The worst case happens when some malicious attacker (Mallory) deliberately gives you data that Mallory has specifically selected to make the system run slow.
Once you have picked some particular hash function, it's probably over-optimistic to assume Mallory will never find out which hash function you picked. Once Mallory discovers which hash function you picked, if you allow Mallory to give you lots of data to be inserted into your hash table using that hash function, then you are doomed: Mallory can internally rapidly generate billions of data items, hash them with your hash function to find which data items are likely to collide, and then feed you millions of one-in-a-thousand data items that are likely to collide, leading to lookups that run much slower than O(1).
All the techniques that guarantee "O(1) lookups even in the worst case" avoid this problem by doing a little bit of extra work on each insertion to guarantee that, in the future, every possible lookup can succeed in O(1) time. In particular, we assume (worst case) that Mallory will sooner or later discover which hash function we are using; but he only gets a chance to insert a few data items before we pick a different hash function -- tabulation hashing or some other universal hashing -- one that we specially select such that all the data we have so far can be looked up in 2 or 3 probes -- i.e., O(1). Because we randomly select this function, we can be fairly sure that Mallory won't know what function we picked for a while. Even if Mallory immediately gives us data that, even with this new hash function, collides with previous data, we can then pick yet another a fresh new hash function such that, after rehashing, all the previous data he and everyone else has fed us can now be looked up in 2 or 3 probes in the worst case -- i.e., O(1) lookups in the worst case.

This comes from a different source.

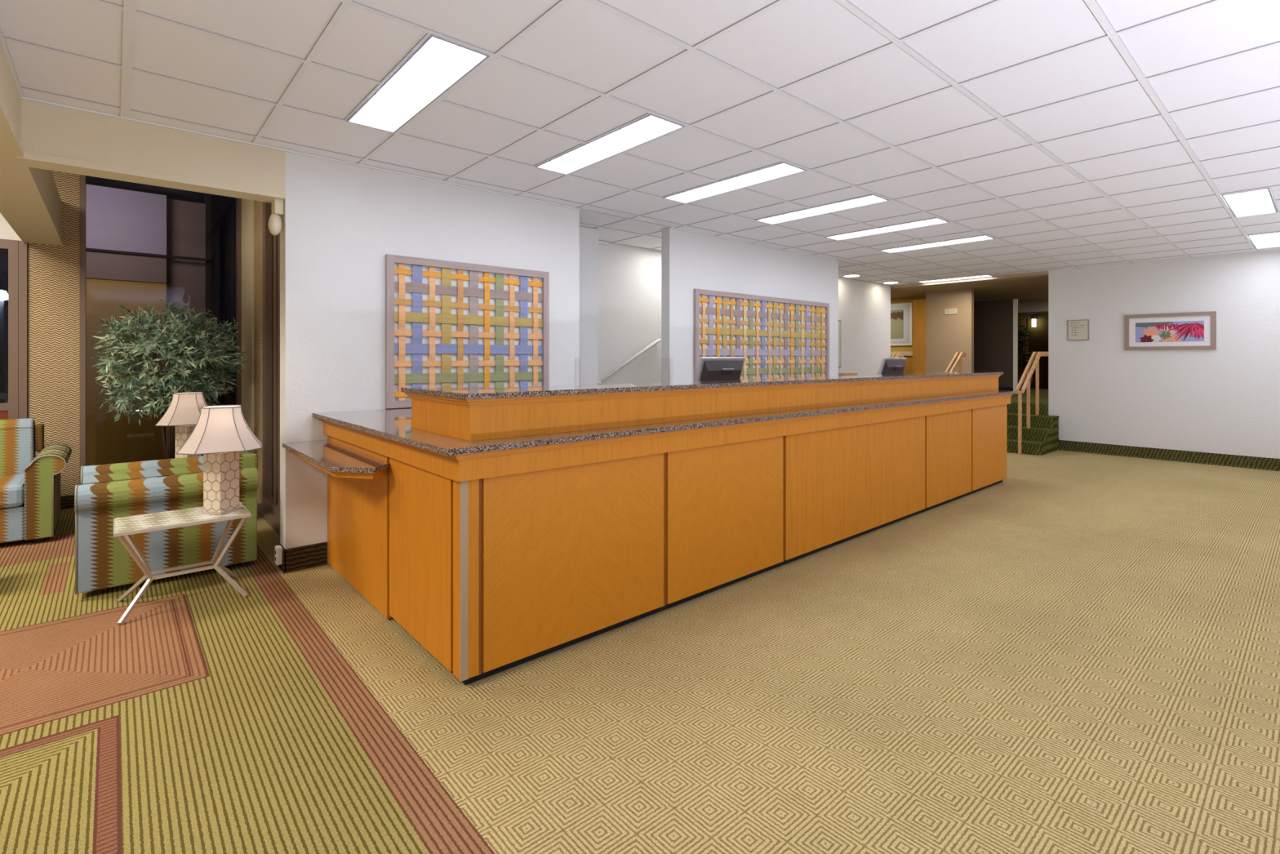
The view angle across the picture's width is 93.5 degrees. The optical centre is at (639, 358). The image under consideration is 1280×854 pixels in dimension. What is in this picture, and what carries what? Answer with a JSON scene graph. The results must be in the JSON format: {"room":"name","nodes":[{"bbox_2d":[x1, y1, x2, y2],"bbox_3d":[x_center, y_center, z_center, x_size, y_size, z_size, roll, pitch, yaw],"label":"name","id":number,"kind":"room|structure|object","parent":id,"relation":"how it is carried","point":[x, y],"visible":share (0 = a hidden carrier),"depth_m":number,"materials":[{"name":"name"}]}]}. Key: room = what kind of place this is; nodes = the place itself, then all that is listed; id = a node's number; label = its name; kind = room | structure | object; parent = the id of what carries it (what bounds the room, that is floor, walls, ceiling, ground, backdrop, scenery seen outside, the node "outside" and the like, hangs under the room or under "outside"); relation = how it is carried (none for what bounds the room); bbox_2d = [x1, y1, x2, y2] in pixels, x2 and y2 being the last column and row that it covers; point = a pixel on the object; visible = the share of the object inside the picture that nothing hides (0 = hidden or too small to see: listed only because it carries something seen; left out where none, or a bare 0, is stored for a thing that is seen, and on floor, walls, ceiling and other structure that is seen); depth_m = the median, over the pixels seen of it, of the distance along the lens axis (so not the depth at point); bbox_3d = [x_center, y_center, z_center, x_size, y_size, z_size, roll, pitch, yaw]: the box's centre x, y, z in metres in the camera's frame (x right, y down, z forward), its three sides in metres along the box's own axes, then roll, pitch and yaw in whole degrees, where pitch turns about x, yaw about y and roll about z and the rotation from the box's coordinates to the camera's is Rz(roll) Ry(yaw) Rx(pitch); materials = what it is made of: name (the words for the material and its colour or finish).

It's fairly easy to randomly select a new hash function and rehash the entire table often enough to guarantee that each lookup is always O(1). While this guarantees that each lookup is always O(1), these techniques, when inserting the Nth item into a hash table that already contains N-1 items, can occasionally require O(N) time for that insert. However, it is possible to design the system such that, even when Mallory deliberately gives you new data that, using the new hash function, collides with previous data, the system can accept lots of items from Mallory and others before it needs to do a full O(N) rebuild. Hash table techniques that pick-a-new-function-and-rehash in order to guarantee O(1) lookups, even in the worst case, include:
- cuckoo hashing guarantees that each key lookup succeeds with at most 2 hash calculations and 2 table lookups.
- hopscotch hashing guarantees that each key lookup succeeds after inspecting at small number H (perhaps H=32) consecutive entries in the table.

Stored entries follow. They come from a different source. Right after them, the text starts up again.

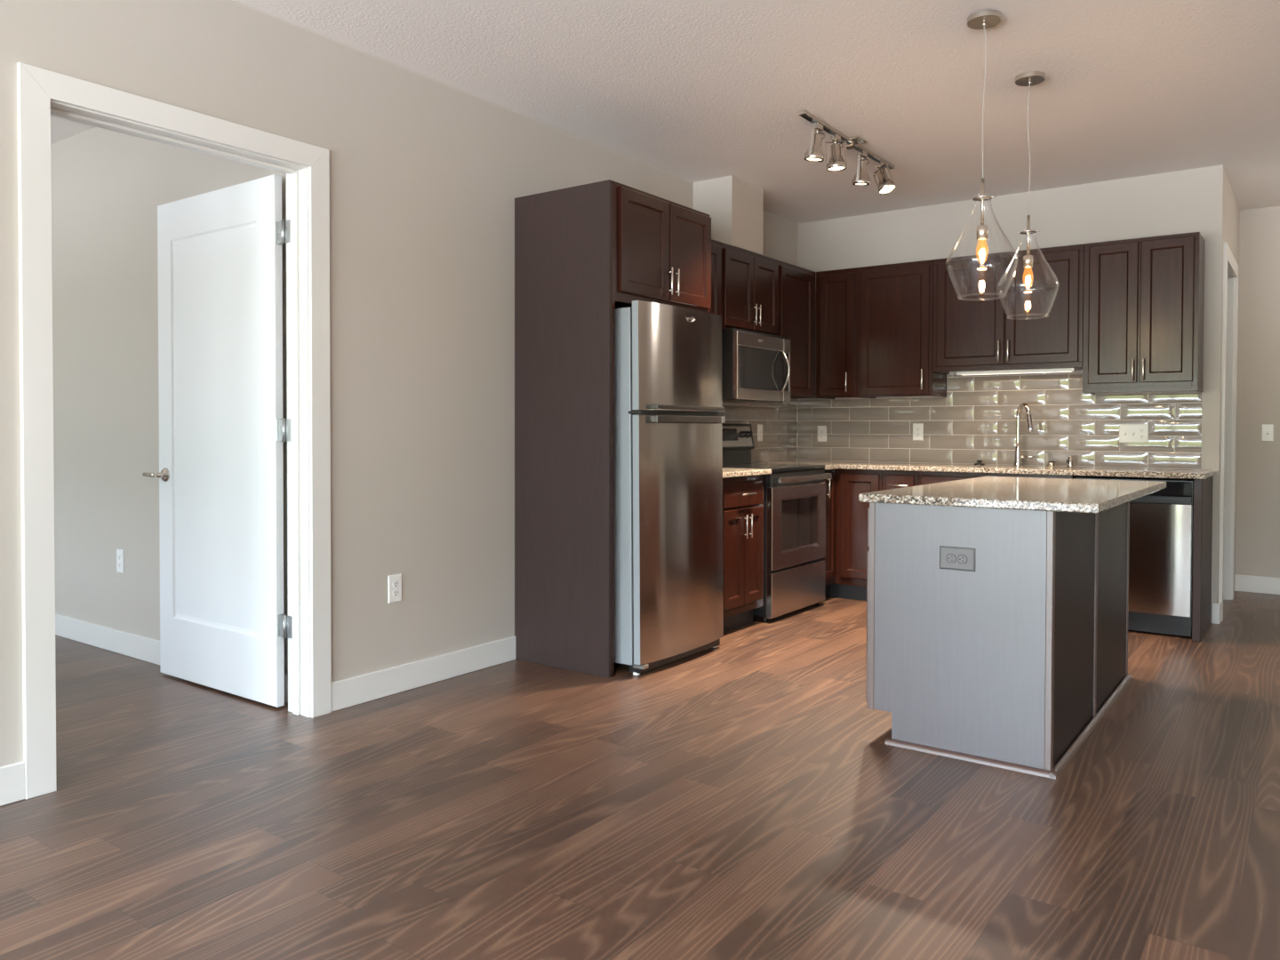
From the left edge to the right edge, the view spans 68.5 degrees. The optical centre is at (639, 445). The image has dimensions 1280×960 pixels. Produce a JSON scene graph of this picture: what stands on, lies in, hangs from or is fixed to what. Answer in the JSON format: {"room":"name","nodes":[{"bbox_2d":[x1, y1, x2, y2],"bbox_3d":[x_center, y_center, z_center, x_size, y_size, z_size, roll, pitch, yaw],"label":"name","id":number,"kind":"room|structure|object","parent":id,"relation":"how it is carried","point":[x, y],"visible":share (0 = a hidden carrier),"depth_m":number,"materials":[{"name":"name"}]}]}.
{"room":"open-plan kitchen","nodes":[
{"label":"open-plan kitchen","id":0,"kind":"room"},
{"bbox_2d":[50,127,287,673],"bbox_3d":[-2.986,-0.303,5.112,4.060,2.719,0.140,1,1,36],"label":"wall","id":1,"kind":"structure","parent":0,"point":[108,187],"depth_m":4.83,"materials":[{"name":"beige paint"}]},
{"bbox_2d":[116,548,124,573],"bbox_3d":[-2.652,0.591,4.793,0.074,0.120,0.008,1,1,36],"label":"outlet","id":2,"kind":"object","parent":1,"relation":"attached to","point":[120,553],"visible":1,"depth_m":4.79,"materials":[{"name":"white plastic"}]},
{"bbox_2d":[55,613,287,703],"bbox_3d":[-3.058,0.998,5.090,4.000,0.118,0.014,1,1,36],"label":"baseboard","id":3,"kind":"structure","parent":1,"relation":"attached to","point":[137,646],"depth_m":4.84,"materials":[{"name":"white paint"}]},
{"bbox_2d":[0,0,797,767],"bbox_3d":[-1.763,-0.268,3.220,0.140,2.719,10.190,1,1,36],"label":"wall","id":4,"kind":"structure","parent":0,"point":[427,175],"depth_m":4.03,"materials":[{"name":"beige paint"}]},
{"bbox_2d":[0,760,25,806],"bbox_3d":[-3.259,1.067,1.050,0.014,0.118,4.606,1,1,36],"label":"baseboard","id":5,"kind":"structure","parent":4,"relation":"attached to","point":[12,776],"depth_m":2.88,"materials":[{"name":"white paint"}]},
{"bbox_2d":[16,62,331,799],"bbox_3d":[-1.644,-0.045,3.390,0.176,2.269,1.108,1,1,36],"label":"trim","id":6,"kind":"structure","parent":4,"relation":"attached to","point":[43,93],"depth_m":3.29,"materials":[{"name":"white paint"}]},
{"bbox_2d":[142,174,292,707],"bbox_3d":[-1.852,-0.018,4.070,1.062,2.166,0.093,1,1,36],"label":"door","id":7,"kind":"structure","parent":4,"relation":"in","point":[223,429],"depth_m":4.05,"materials":[{"name":"white paint"}]},
{"bbox_2d":[387,573,401,603],"bbox_3d":[-1.062,0.621,4.080,0.008,0.120,0.074,1,1,36],"label":"outlet","id":8,"kind":"object","parent":4,"relation":"attached to","point":[394,581],"visible":1,"depth_m":4.07,"materials":[{"name":"white plastic"}]},
{"bbox_2d":[392,580,398,587],"bbox_3d":[-1.060,0.602,4.078,0.003,0.027,0.031,1,1,36],"label":"socket","id":9,"kind":"object","parent":8,"relation":"attached to","point":[395,582],"depth_m":4.08,"materials":[{"name":"grey plastic"}]},
{"bbox_2d":[392,589,398,596],"bbox_3d":[-1.060,0.641,4.079,0.003,0.027,0.031,1,1,36],"label":"socket","id":10,"kind":"object","parent":8,"relation":"attached to","point":[395,591],"depth_m":4.08,"materials":[{"name":"grey plastic"}]},
{"bbox_2d":[331,635,515,711],"bbox_3d":[-0.940,1.017,4.252,0.014,0.118,1.085,1,1,36],"label":"baseboard","id":11,"kind":"structure","parent":4,"relation":"attached to","point":[350,692],"depth_m":4.18,"materials":[{"name":"white paint"}]},
{"bbox_2d":[709,239,721,315],"bbox_3d":[0.212,-0.774,5.517,0.352,0.906,0.615,1,1,36],"label":"upper cabinet","id":12,"kind":"object","parent":4,"relation":"attached to","point":[716,245],"visible":0.05,"depth_m":5.62,"materials":[{"name":"brown wood"}]},
{"bbox_2d":[720,242,778,335],"bbox_3d":[0.607,-0.977,6.058,0.352,0.518,0.726,1,1,36],"label":"upper cabinet","id":13,"kind":"object","parent":4,"relation":"attached to","point":[749,291],"visible":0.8,"depth_m":5.94,"materials":[{"name":"brown wood"}]},
{"bbox_2d":[721,328,790,403],"bbox_3d":[0.661,-0.498,6.039,0.452,0.432,0.702,1,1,36],"label":"microwave","id":14,"kind":"object","parent":13,"relation":"attached to","point":[756,366],"visible":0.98,"depth_m":5.85,"materials":[{"name":"silver metal"}]},
{"bbox_2d":[719,400,797,462],"bbox_3d":[0.548,-0.103,6.286,0.012,0.459,2.222,1,1,36],"label":"tile backsplash","id":15,"kind":"structure","parent":4,"relation":"attached to","point":[779,420],"depth_m":6.83,"materials":[{"name":"tile"}]},
{"bbox_2d":[757,424,762,440],"bbox_3d":[0.861,-0.089,6.695,0.016,0.120,0.072,1,1,36],"label":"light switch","id":16,"kind":"object","parent":15,"relation":"attached to","point":[759,427],"visible":1,"depth_m":6.68,"materials":[{"name":"white plastic"}]},
{"bbox_2d":[776,260,815,398],"bbox_3d":[0.977,-0.791,6.603,0.317,0.906,0.583,1,1,36],"label":"upper cabinet","id":17,"kind":"object","parent":4,"relation":"attached to","point":[796,284],"visible":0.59,"depth_m":6.53,"materials":[{"name":"brown wood"}]},
{"bbox_2d":[0,591,1279,959],"bbox_3d":[-0.725,1.151,3.370,10.080,0.120,11.613,1,1,36],"label":"floor","id":18,"kind":"structure","parent":0,"point":[744,797],"depth_m":2.78,"materials":[{"name":"brown wood"}]},
{"bbox_2d":[514,179,711,677],"bbox_3d":[-0.105,-0.080,4.838,0.651,2.295,0.870,1,1,36],"label":"tall cabinet","id":19,"kind":"object","parent":18,"relation":"on","point":[583,253],"visible":0.95,"depth_m":4.50,"materials":[{"name":"brown wood"}]},
{"bbox_2d":[614,300,725,675],"bbox_3d":[-0.039,0.197,4.827,0.737,1.742,0.748,0,1,36],"label":"refrigerator","id":20,"kind":"object","parent":18,"relation":"on","point":[668,587],"visible":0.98,"depth_m":4.49,"materials":[{"name":"grey metal"}]},
{"bbox_2d":[722,474,763,631],"bbox_3d":[0.368,0.614,5.503,0.632,0.886,0.515,1,1,36],"label":"base cabinet","id":21,"kind":"object","parent":18,"relation":"on","point":[742,496],"visible":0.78,"depth_m":5.33,"materials":[{"name":"brown wood"}]},
{"bbox_2d":[722,467,771,478],"bbox_3d":[0.340,0.155,5.458,0.628,0.030,0.621,1,1,36],"label":"countertop","id":22,"kind":"structure","parent":21,"relation":"on","point":[727,472],"depth_m":5.32,"materials":[{"name":"stone"}]},
{"bbox_2d":[722,424,831,623],"bbox_3d":[0.775,0.455,6.005,0.664,1.188,0.751,1,1,36],"label":"range","id":23,"kind":"object","parent":18,"relation":"on","point":[794,494],"visible":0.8,"depth_m":5.82,"materials":[{"name":"silver metal"}]},
{"bbox_2d":[722,463,825,472],"bbox_3d":[0.751,0.142,6.018,0.602,0.028,0.751,1,1,36],"label":"cooktop","id":24,"kind":"object","parent":23,"relation":"in","point":[776,468],"depth_m":5.91,"materials":[{"name":"black glass"}]},
{"bbox_2d":[820,468,882,600],"bbox_3d":[1.325,0.597,6.591,0.906,0.886,0.826,1,1,36],"label":"base cabinet","id":25,"kind":"object","parent":18,"relation":"on","point":[846,516],"visible":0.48,"depth_m":6.30,"materials":[{"name":"brown wood"}]},
{"bbox_2d":[751,459,1215,479],"bbox_3d":[2.068,0.149,6.048,2.736,0.030,0.833,1,1,36],"label":"countertop","id":26,"kind":"structure","parent":25,"relation":"on","point":[1062,470],"depth_m":5.74,"materials":[{"name":"stone"}]},
{"bbox_2d":[973,459,984,464],"bbox_3d":[2.281,0.114,6.317,0.072,0.031,0.072,1,1,36],"label":"stopper","id":27,"kind":"object","parent":26,"relation":"on","point":[979,462],"visible":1,"depth_m":6.30,"materials":[{"name":"black plastic"}]},
{"bbox_2d":[1013,402,1035,465],"bbox_3d":[2.515,-0.071,6.086,0.108,0.410,0.208,0,1,-9],"label":"faucet","id":28,"kind":"object","parent":26,"relation":"on","point":[1018,457],"visible":1,"depth_m":6.14,"materials":[{"name":"silver metal"}]},
{"bbox_2d":[1045,461,1058,466],"bbox_3d":[2.652,0.118,6.049,0.076,0.032,0.076,1,1,36],"label":"basket","id":29,"kind":"object","parent":26,"relation":"on","point":[1051,463],"visible":1,"depth_m":6.03,"materials":[{"name":"silver metal"}]},
{"bbox_2d":[1066,456,1074,466],"bbox_3d":[2.742,0.102,5.981,0.044,0.069,0.048,1,1,36],"label":"air gap cap","id":30,"kind":"object","parent":26,"relation":"on","point":[1070,459],"visible":0.91,"depth_m":5.97,"materials":[{"name":"silver metal"}]},
{"bbox_2d":[882,470,918,490],"bbox_3d":[1.845,0.603,6.329,0.240,0.886,0.641,1,1,36],"label":"base cabinet","id":31,"kind":"object","parent":18,"relation":"on","point":[892,479],"visible":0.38,"depth_m":6.09,"materials":[{"name":"brown wood"}]},
{"bbox_2d":[865,501,1132,779],"bbox_3d":[1.541,0.645,3.926,0.707,0.884,1.556,1,1,36],"label":"kitchen island","id":32,"kind":"object","parent":18,"relation":"on","point":[1012,662],"visible":0.84,"depth_m":3.33,"materials":[{"name":"grey laminate"}]},
{"bbox_2d":[939,545,975,571],"bbox_3d":[1.111,0.398,3.293,0.125,0.082,0.008,1,1,36],"label":"outlet","id":33,"kind":"object","parent":32,"relation":"attached to","point":[956,558],"visible":1,"depth_m":3.29,"materials":[{"name":"grey plastic"}]},
{"bbox_2d":[946,554,955,562],"bbox_3d":[1.093,0.397,3.303,0.031,0.027,0.003,1,1,36],"label":"socket","id":34,"kind":"object","parent":33,"relation":"attached to","point":[950,558],"depth_m":3.30,"materials":[{"name":"grey plastic"}]},
{"bbox_2d":[958,555,967,563],"bbox_3d":[1.125,0.398,3.280,0.031,0.027,0.003,1,1,36],"label":"socket","id":35,"kind":"object","parent":33,"relation":"attached to","point":[962,559],"depth_m":3.28,"materials":[{"name":"grey plastic"}]},
{"bbox_2d":[859,476,1166,513],"bbox_3d":[1.616,0.187,3.899,0.807,0.030,1.634,1,1,36],"label":"island countertop","id":36,"kind":"structure","parent":32,"relation":"on","point":[1096,496],"depth_m":3.51,"materials":[{"name":"stone"}]},
{"bbox_2d":[918,471,1083,485],"bbox_3d":[2.315,0.610,5.989,0.916,0.886,0.641,1,1,36],"label":"base cabinet","id":37,"kind":"object","parent":18,"relation":"on","point":[924,477],"visible":0.08,"depth_m":5.88,"materials":[{"name":"brown wood"}]},
{"bbox_2d":[1073,475,1193,636],"bbox_3d":[2.931,0.626,5.533,0.602,0.872,0.560,1,1,36],"label":"dishwasher","id":38,"kind":"object","parent":18,"relation":"on","point":[1162,521],"visible":0.56,"depth_m":5.22,"materials":[{"name":"silver metal"}]},
{"bbox_2d":[1192,475,1212,641],"bbox_3d":[3.215,0.622,5.367,0.040,0.886,0.615,1,1,36],"label":"end panel","id":39,"kind":"object","parent":18,"relation":"on","point":[1203,488],"visible":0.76,"depth_m":5.14,"materials":[{"name":"wood"}]},
{"bbox_2d":[50,0,1279,223],"bbox_3d":[-0.719,-1.688,3.320,10.080,0.120,11.613,1,1,36],"label":"ceiling","id":40,"kind":"structure","parent":0,"point":[693,91],"depth_m":4.23,"materials":[{"name":"white paint"}]},
{"bbox_2d":[798,110,895,194],"bbox_3d":[1.146,-1.550,5.107,0.147,0.207,1.199,1,1,39],"label":"track light","id":41,"kind":"object","parent":40,"relation":"attached to","point":[814,153],"visible":1,"depth_m":4.98,"materials":[{"name":"silver metal"}]},
{"bbox_2d":[945,9,1018,300],"bbox_3d":[1.306,-1.095,3.579,0.262,1.064,0.262,1,1,36],"label":"pendant light","id":42,"kind":"object","parent":40,"relation":"hanging from","point":[986,19],"visible":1,"depth_m":3.57,"materials":[{"name":"clear glass"}]},
{"bbox_2d":[976,224,988,239],"bbox_3d":[1.306,-0.812,3.584,0.041,0.053,0.041,1,1,36],"label":"socket","id":43,"kind":"object","parent":42,"relation":"attached to","point":[982,230],"depth_m":3.57,"materials":[{"name":"silver metal"}]},
{"bbox_2d":[996,71,1060,319],"bbox_3d":[1.728,-1.103,4.177,0.262,1.067,0.262,1,1,36],"label":"pendant light","id":44,"kind":"object","parent":40,"relation":"hanging from","point":[1029,78],"visible":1,"depth_m":4.17,"materials":[{"name":"clear glass"}]},
{"bbox_2d":[1023,255,1032,268],"bbox_3d":[1.728,-0.818,4.182,0.041,0.053,0.041,1,1,36],"label":"socket","id":45,"kind":"object","parent":44,"relation":"attached to","point":[1028,260],"depth_m":4.17,"materials":[{"name":"silver metal"}]},
{"bbox_2d":[693,175,763,255],"bbox_3d":[0.571,-1.457,6.057,0.286,0.429,0.403,1,1,36],"label":"soffit","id":46,"kind":"structure","parent":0,"point":[734,205],"depth_m":5.90,"materials":[{"name":"beige paint"}]},
{"bbox_2d":[796,164,1224,623],"bbox_3d":[2.360,-0.315,6.439,2.765,2.719,0.140,1,1,36],"label":"wall","id":47,"kind":"structure","parent":0,"point":[1191,200],"depth_m":6.01,"materials":[{"name":"beige paint"}]},
{"bbox_2d":[815,267,863,399],"bbox_3d":[1.466,-0.793,6.768,0.318,0.906,0.362,1,1,36],"label":"upper cabinet","id":48,"kind":"object","parent":47,"relation":"attached to","point":[836,291],"visible":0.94,"depth_m":6.65,"materials":[{"name":"brown wood"}]},
{"bbox_2d":[856,259,946,398],"bbox_3d":[1.810,-0.788,6.519,0.527,0.906,0.362,1,1,36],"label":"upper cabinet","id":49,"kind":"object","parent":47,"relation":"attached to","point":[895,301],"visible":0.99,"depth_m":6.40,"materials":[{"name":"brown wood"}]},
{"bbox_2d":[796,369,1202,469],"bbox_3d":[2.280,-0.181,6.405,2.677,0.616,0.012,1,1,36],"label":"tile backsplash","id":50,"kind":"structure","parent":47,"relation":"attached to","point":[976,420],"depth_m":6.26,"materials":[{"name":"tile"}]},
{"bbox_2d":[817,425,826,441],"bbox_3d":[1.366,-0.087,7.056,0.074,0.120,0.008,1,1,36],"label":"outlet","id":51,"kind":"object","parent":50,"relation":"attached to","point":[821,429],"visible":1,"depth_m":7.05,"materials":[{"name":"white plastic"}]},
{"bbox_2d":[912,423,923,440],"bbox_3d":[1.960,-0.094,6.625,0.074,0.120,0.008,1,1,36],"label":"outlet","id":52,"kind":"object","parent":50,"relation":"attached to","point":[917,428],"visible":1,"depth_m":6.62,"materials":[{"name":"white plastic"}]},
{"bbox_2d":[1119,424,1148,442],"bbox_3d":[3.059,-0.074,5.825,0.164,0.118,0.016,1,1,36],"label":"switch plate","id":53,"kind":"object","parent":50,"relation":"attached to","point":[1128,433],"visible":1,"depth_m":5.83,"materials":[{"name":"white plastic"}]},
{"bbox_2d":[932,243,1084,374],"bbox_3d":[2.398,-0.858,6.092,0.921,0.748,0.362,1,1,36],"label":"upper cabinet","id":54,"kind":"object","parent":47,"relation":"attached to","point":[976,333],"visible":0.97,"depth_m":5.95,"materials":[{"name":"brown wood"}]},
{"bbox_2d":[956,368,1076,375],"bbox_3d":[2.394,-0.470,6.008,0.720,0.024,0.050,1,1,36],"label":"light","id":55,"kind":"object","parent":54,"relation":"attached to","point":[1052,370],"visible":1,"depth_m":5.98,"materials":[{"name":"white plastic"}]},
{"bbox_2d":[963,371,1070,375],"bbox_3d":[2.398,-0.460,6.005,0.670,0.002,0.038,1,1,36],"label":"diffuser","id":56,"kind":"object","parent":55,"relation":"attached to","point":[964,372],"depth_m":6.04,"materials":[{"name":"white plastic"}]},
{"bbox_2d":[1082,232,1205,394],"bbox_3d":[3.018,-0.770,5.644,0.606,0.906,0.362,1,1,36],"label":"upper cabinet","id":57,"kind":"object","parent":47,"relation":"attached to","point":[1144,297],"visible":1,"depth_m":5.52,"materials":[{"name":"brown wood"}]},
{"bbox_2d":[1211,601,1221,623],"bbox_3d":[3.451,1.002,5.626,0.041,0.118,0.098,1,1,36],"label":"baseboard","id":58,"kind":"structure","parent":47,"relation":"attached to","point":[1215,608],"depth_m":5.59,"materials":[{"name":"white paint"}]},
{"bbox_2d":[1224,170,1239,591],"bbox_3d":[3.841,-0.308,6.245,0.140,2.719,1.283,1,1,36],"label":"wall","id":59,"kind":"structure","parent":0,"point":[1232,212],"depth_m":6.21,"materials":[{"name":"beige paint"}]},
{"bbox_2d":[1218,242,1238,621],"bbox_3d":[3.729,-0.084,6.080,0.158,2.275,0.990,1,1,36],"label":"door frame","id":60,"kind":"structure","parent":59,"relation":"attached to","point":[1228,359],"depth_m":6.36,"materials":[{"name":"white paint"}]},
{"bbox_2d":[1234,206,1279,577],"bbox_3d":[4.764,-0.310,6.455,4.840,2.719,0.140,1,1,36],"label":"wall","id":61,"kind":"structure","parent":0,"point":[1258,462],"depth_m":6.65,"materials":[{"name":"beige paint"}]},
{"bbox_2d":[1234,574,1279,594],"bbox_3d":[5.415,1.002,5.909,2.835,0.118,0.014,1,1,36],"label":"baseboard","id":62,"kind":"structure","parent":61,"relation":"attached to","point":[1244,583],"depth_m":6.66,"materials":[{"name":"white paint"}]},
{"bbox_2d":[1261,424,1273,441],"bbox_3d":[4.417,-0.088,6.613,0.072,0.120,0.016,1,1,36],"label":"light switch","id":63,"kind":"object","parent":61,"relation":"attached to","point":[1267,429],"visible":1,"depth_m":6.61,"materials":[{"name":"white plastic"}]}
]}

- dynamic perfect hashing -- the 1994 paper by Dietzfelbinger is the first one I've read that pointed out that, even though it rehashes "frequently" in order to guarantee that each key lookup always succeeds with 2 hash calculations and 2 lookups, it's possible to do a full rehash so rarely that even though each full rehash uses O(n) time, the expected average cost of insertions and deletion are O(1) amortized.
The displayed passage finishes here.